傷口から真っ黒な水を吹き出しながら、鏡神の死体が倒れた。今度は再生する雰囲気はない。死体を思いっきり踏みつけて、俺はチェーンソーを掲げた。
「勝ったぞぉぉぉ!」
散々悩まされたけど、ようやくブッ殺した。殺すまでが面倒なだけのド素人だったのは肩透かしだったけど、とにかくこれ以上濡れ衣を着せられる心配は無くなった。よっしゃあ!
「勝ったの? 勝ったの?」
横にどいてたメリーさんが聞いてきたので、大きく頷いた。
「ああ、勝ちだ! ブッ殺した! メリーさんが隙を作ってくれたお陰だ、ありがとうな!」
「やった! 勝った、勝った!」
ぴょんぴょん飛び跳ねて喜ぶメリーさん。いや本当に助かった。アレがなくても何とかなったと思うけど、絶対に一発入れてくれるって安心感はありがたかった。

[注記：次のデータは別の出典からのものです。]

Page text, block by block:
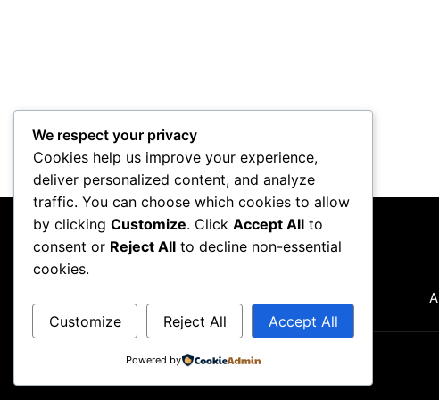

ふと、足元に硬い感触がぶつかった。見ると、鏡神の死体の中に、真っ二つに引き裂かれた丸い金属板が埋まっている。
そういやこいつ、鏡の神だったな。これが本体だったのか? でも金属板は曇ってて、覗き込んでる俺の顔も映っていない。しつこいやつだったけど、これで完全に死んだだろ。ざまあ見やがれってんだ。